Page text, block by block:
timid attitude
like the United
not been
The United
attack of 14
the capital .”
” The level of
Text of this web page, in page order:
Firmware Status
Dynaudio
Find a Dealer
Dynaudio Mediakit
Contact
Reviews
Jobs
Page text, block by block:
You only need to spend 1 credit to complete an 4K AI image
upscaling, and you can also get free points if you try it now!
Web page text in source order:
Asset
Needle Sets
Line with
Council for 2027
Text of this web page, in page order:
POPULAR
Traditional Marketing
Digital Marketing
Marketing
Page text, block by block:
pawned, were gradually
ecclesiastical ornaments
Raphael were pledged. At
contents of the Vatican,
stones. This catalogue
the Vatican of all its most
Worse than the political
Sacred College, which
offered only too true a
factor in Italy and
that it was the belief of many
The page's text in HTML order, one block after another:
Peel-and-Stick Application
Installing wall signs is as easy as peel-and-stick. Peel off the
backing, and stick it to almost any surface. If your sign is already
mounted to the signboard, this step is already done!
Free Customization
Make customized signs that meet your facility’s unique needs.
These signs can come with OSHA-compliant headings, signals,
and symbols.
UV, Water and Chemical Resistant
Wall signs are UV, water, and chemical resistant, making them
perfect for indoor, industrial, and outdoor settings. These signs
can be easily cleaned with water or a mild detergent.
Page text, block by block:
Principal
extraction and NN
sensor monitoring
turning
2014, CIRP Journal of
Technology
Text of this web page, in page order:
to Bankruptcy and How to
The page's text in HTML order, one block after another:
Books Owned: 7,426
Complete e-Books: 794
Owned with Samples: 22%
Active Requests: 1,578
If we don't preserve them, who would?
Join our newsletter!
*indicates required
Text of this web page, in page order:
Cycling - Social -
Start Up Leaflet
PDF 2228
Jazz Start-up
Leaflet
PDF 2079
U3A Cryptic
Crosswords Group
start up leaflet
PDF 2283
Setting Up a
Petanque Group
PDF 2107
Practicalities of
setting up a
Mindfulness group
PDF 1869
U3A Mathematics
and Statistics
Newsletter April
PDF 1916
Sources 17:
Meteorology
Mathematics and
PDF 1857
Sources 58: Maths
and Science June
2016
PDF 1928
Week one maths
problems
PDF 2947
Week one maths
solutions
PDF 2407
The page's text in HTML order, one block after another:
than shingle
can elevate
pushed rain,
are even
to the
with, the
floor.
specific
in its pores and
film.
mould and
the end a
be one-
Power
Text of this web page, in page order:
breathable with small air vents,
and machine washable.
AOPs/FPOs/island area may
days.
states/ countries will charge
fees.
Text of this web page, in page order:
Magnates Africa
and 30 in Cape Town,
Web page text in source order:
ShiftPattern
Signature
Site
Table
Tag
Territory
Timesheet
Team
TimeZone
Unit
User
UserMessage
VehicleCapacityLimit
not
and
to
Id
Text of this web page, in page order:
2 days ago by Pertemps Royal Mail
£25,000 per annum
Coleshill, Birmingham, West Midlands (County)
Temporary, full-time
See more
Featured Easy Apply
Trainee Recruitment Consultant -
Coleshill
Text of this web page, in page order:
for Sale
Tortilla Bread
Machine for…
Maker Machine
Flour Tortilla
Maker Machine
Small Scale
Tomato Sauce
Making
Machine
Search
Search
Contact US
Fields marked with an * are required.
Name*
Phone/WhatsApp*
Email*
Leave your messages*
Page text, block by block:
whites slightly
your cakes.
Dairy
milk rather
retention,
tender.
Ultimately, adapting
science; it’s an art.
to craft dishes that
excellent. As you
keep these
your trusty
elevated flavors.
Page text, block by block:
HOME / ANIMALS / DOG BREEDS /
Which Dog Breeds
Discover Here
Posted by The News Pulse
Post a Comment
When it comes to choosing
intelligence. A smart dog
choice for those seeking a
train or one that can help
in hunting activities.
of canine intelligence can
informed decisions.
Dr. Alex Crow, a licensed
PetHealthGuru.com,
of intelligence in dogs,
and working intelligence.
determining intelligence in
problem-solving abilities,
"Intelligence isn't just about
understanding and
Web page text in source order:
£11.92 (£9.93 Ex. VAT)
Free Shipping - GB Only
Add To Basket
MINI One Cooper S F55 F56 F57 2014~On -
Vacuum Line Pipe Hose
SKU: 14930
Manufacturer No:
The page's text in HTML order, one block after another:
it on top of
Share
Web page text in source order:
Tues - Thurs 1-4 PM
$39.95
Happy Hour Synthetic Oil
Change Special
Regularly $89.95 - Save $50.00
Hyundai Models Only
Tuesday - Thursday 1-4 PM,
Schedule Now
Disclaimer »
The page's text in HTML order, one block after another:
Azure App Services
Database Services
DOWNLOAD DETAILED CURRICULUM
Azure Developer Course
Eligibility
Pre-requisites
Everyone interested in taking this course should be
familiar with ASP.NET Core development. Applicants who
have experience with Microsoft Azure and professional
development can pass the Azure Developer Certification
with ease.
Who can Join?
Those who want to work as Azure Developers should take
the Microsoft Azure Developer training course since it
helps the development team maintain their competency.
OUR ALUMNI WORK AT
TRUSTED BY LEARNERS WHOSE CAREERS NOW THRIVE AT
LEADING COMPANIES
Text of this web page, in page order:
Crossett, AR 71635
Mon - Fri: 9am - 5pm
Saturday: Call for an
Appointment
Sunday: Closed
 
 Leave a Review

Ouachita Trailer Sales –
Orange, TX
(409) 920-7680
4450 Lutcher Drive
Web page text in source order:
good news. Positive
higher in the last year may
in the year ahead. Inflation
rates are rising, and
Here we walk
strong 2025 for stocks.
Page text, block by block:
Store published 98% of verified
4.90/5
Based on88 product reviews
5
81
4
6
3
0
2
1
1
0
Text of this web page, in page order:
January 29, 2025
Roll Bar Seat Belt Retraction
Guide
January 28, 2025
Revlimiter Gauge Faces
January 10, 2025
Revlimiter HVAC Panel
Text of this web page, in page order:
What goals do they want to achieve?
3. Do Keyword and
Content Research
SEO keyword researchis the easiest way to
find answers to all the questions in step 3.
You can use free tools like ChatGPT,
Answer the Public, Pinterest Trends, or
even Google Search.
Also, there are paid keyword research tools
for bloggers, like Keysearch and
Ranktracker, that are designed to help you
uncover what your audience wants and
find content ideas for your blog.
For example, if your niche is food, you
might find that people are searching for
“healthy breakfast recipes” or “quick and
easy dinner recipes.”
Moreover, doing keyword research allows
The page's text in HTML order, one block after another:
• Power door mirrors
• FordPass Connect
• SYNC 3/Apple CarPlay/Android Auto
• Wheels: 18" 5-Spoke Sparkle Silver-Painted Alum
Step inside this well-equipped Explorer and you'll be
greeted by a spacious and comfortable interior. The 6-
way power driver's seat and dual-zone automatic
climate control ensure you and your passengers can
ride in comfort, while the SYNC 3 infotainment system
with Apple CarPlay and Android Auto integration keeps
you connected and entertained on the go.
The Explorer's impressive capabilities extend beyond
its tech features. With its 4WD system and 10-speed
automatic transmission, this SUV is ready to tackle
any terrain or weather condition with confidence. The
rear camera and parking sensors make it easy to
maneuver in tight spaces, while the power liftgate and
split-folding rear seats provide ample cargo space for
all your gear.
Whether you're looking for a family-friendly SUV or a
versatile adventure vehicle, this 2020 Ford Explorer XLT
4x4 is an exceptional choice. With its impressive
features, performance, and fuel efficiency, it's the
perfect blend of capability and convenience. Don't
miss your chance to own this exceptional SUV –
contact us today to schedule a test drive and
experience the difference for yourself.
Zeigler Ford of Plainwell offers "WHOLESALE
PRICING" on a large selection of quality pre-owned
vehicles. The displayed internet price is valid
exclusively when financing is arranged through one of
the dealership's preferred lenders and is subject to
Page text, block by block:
============
What you have to do.
Copy the records above. Keep every word as it is.

Result of the exercise.
Page text, block by block:
timid attitude
like the United
not been
The United
attack of 14
the capital .”
” The level of
Text of this web page, in page order:
Firmware Status
Dynaudio
Find a Dealer
Dynaudio Mediakit
Contact
Reviews
Jobs
Page text, block by block:
You only need to spend 1 credit to complete an 4K AI image
upscaling, and you can also get free points if you try it now!
Web page text in source order:
Asset
Needle Sets
Line with
Council for 2027
Text of this web page, in page order:
POPULAR
Traditional Marketing
Digital Marketing
Marketing
Page text, block by block:
pawned, were gradually
ecclesiastical ornaments
Raphael were pledged. At
contents of the Vatican,
stones. This catalogue
the Vatican of all its most
Worse than the political
Sacred College, which
offered only too true a
factor in Italy and
that it was the belief of many
The page's text in HTML order, one block after another:
Peel-and-Stick Application
Installing wall signs is as easy as peel-and-stick. Peel off the
backing, and stick it to almost any surface. If your sign is already
mounted to the signboard, this step is already done!
Free Customization
Make customized signs that meet your facility’s unique needs.
These signs can come with OSHA-compliant headings, signals,
and symbols.
UV, Water and Chemical Resistant
Wall signs are UV, water, and chemical resistant, making them
perfect for indoor, industrial, and outdoor settings. These signs
can be easily cleaned with water or a mild detergent.
Page text, block by block:
Principal
extraction and NN
sensor monitoring
turning
2014, CIRP Journal of
Technology
Text of this web page, in page order:
to Bankruptcy and How to
The page's text in HTML order, one block after another:
Books Owned: 7,426
Complete e-Books: 794
Owned with Samples: 22%
Active Requests: 1,578
If we don't preserve them, who would?
Join our newsletter!
*indicates required
Text of this web page, in page order:
Cycling - Social -
Start Up Leaflet
PDF 2228
Jazz Start-up
Leaflet
PDF 2079
U3A Cryptic
Crosswords Group
start up leaflet
PDF 2283
Setting Up a
Petanque Group
PDF 2107
Practicalities of
setting up a
Mindfulness group
PDF 1869
U3A Mathematics
and Statistics
Newsletter April
PDF 1916
Sources 17:
Meteorology
Mathematics and
PDF 1857
Sources 58: Maths
and Science June
2016
PDF 1928
Week one maths
problems
PDF 2947
Week one maths
solutions
PDF 2407
The page's text in HTML order, one block after another:
than shingle
can elevate
pushed rain,
are even
to the
with, the
floor.
specific
in its pores and
film.
mould and
the end a
be one-
Power
Text of this web page, in page order:
breathable with small air vents,
and machine washable.
AOPs/FPOs/island area may
days.
states/ countries will charge
fees.
Text of this web page, in page order:
Magnates Africa
and 30 in Cape Town,
Web page text in source order:
ShiftPattern
Signature
Site
Table
Tag
Territory
Timesheet
Team
TimeZone
Unit
User
UserMessage
VehicleCapacityLimit
not
and
to
Id
Text of this web page, in page order:
2 days ago by Pertemps Royal Mail
£25,000 per annum
Coleshill, Birmingham, West Midlands (County)
Temporary, full-time
See more
Featured Easy Apply
Trainee Recruitment Consultant -
Coleshill
Text of this web page, in page order:
for Sale
Tortilla Bread
Machine for…
Maker Machine
Flour Tortilla
Maker Machine
Small Scale
Tomato Sauce
Making
Machine
Search
Search
Contact US
Fields marked with an * are required.
Name*
Phone/WhatsApp*
Email*
Leave your messages*
Page text, block by block:
whites slightly
your cakes.
Dairy
milk rather
retention,
tender.
Ultimately, adapting
science; it’s an art.
to craft dishes that
excellent. As you
keep these
your trusty
elevated flavors.
Page text, block by block:
HOME / ANIMALS / DOG BREEDS /
Which Dog Breeds
Discover Here
Posted by The News Pulse
Post a Comment
When it comes to choosing
intelligence. A smart dog
choice for those seeking a
train or one that can help
in hunting activities.
of canine intelligence can
informed decisions.
Dr. Alex Crow, a licensed
PetHealthGuru.com,
of intelligence in dogs,
and working intelligence.
determining intelligence in
problem-solving abilities,
"Intelligence isn't just about
understanding and
Web page text in source order:
£11.92 (£9.93 Ex. VAT)
Free Shipping - GB Only
Add To Basket
MINI One Cooper S F55 F56 F57 2014~On -
Vacuum Line Pipe Hose
SKU: 14930
Manufacturer No:
The page's text in HTML order, one block after another:
it on top of
Share
Web page text in source order:
Tues - Thurs 1-4 PM
$39.95
Happy Hour Synthetic Oil
Change Special
Regularly $89.95 - Save $50.00
Hyundai Models Only
Tuesday - Thursday 1-4 PM,
Schedule Now
Disclaimer »
The page's text in HTML order, one block after another:
Azure App Services
Database Services
DOWNLOAD DETAILED CURRICULUM
Azure Developer Course
Eligibility
Pre-requisites
Everyone interested in taking this course should be
familiar with ASP.NET Core development. Applicants who
have experience with Microsoft Azure and professional
development can pass the Azure Developer Certification
with ease.
Who can Join?
Those who want to work as Azure Developers should take
the Microsoft Azure Developer training course since it
helps the development team maintain their competency.
OUR ALUMNI WORK AT
TRUSTED BY LEARNERS WHOSE CAREERS NOW THRIVE AT
LEADING COMPANIES
Text of this web page, in page order:
Crossett, AR 71635
Mon - Fri: 9am - 5pm
Saturday: Call for an
Appointment
Sunday: Closed
 
 Leave a Review

Ouachita Trailer Sales –
Orange, TX
(409) 920-7680
4450 Lutcher Drive
Web page text in source order:
good news. Positive
higher in the last year may
in the year ahead. Inflation
rates are rising, and
Here we walk
strong 2025 for stocks.
Page text, block by block:
Store published 98% of verified
4.90/5
Based on88 product reviews
5
81
4
6
3
0
2
1
1
0
Text of this web page, in page order:
January 29, 2025
Roll Bar Seat Belt Retraction
Guide
January 28, 2025
Revlimiter Gauge Faces
January 10, 2025
Revlimiter HVAC Panel
Text of this web page, in page order:
What goals do they want to achieve?
3. Do Keyword and
Content Research
SEO keyword researchis the easiest way to
find answers to all the questions in step 3.
You can use free tools like ChatGPT,
Answer the Public, Pinterest Trends, or
even Google Search.
Also, there are paid keyword research tools
for bloggers, like Keysearch and
Ranktracker, that are designed to help you
uncover what your audience wants and
find content ideas for your blog.
For example, if your niche is food, you
might find that people are searching for
“healthy breakfast recipes” or “quick and
easy dinner recipes.”
Moreover, doing keyword research allows
The page's text in HTML order, one block after another:
• Power door mirrors
• FordPass Connect
• SYNC 3/Apple CarPlay/Android Auto
• Wheels: 18" 5-Spoke Sparkle Silver-Painted Alum
Step inside this well-equipped Explorer and you'll be
greeted by a spacious and comfortable interior. The 6-
way power driver's seat and dual-zone automatic
climate control ensure you and your passengers can
ride in comfort, while the SYNC 3 infotainment system
with Apple CarPlay and Android Auto integration keeps
you connected and entertained on the go.
The Explorer's impressive capabilities extend beyond
its tech features. With its 4WD system and 10-speed
automatic transmission, this SUV is ready to tackle
any terrain or weather condition with confidence. The
rear camera and parking sensors make it easy to
maneuver in tight spaces, while the power liftgate and
split-folding rear seats provide ample cargo space for
all your gear.
Whether you're looking for a family-friendly SUV or a
versatile adventure vehicle, this 2020 Ford Explorer XLT
4x4 is an exceptional choice. With its impressive
features, performance, and fuel efficiency, it's the
perfect blend of capability and convenience. Don't
miss your chance to own this exceptional SUV –
contact us today to schedule a test drive and
experience the difference for yourself.
Zeigler Ford of Plainwell offers "WHOLESALE
PRICING" on a large selection of quality pre-owned
vehicles. The displayed internet price is valid
exclusively when financing is arranged through one of
the dealership's preferred lenders and is subject to
Page text, block by block:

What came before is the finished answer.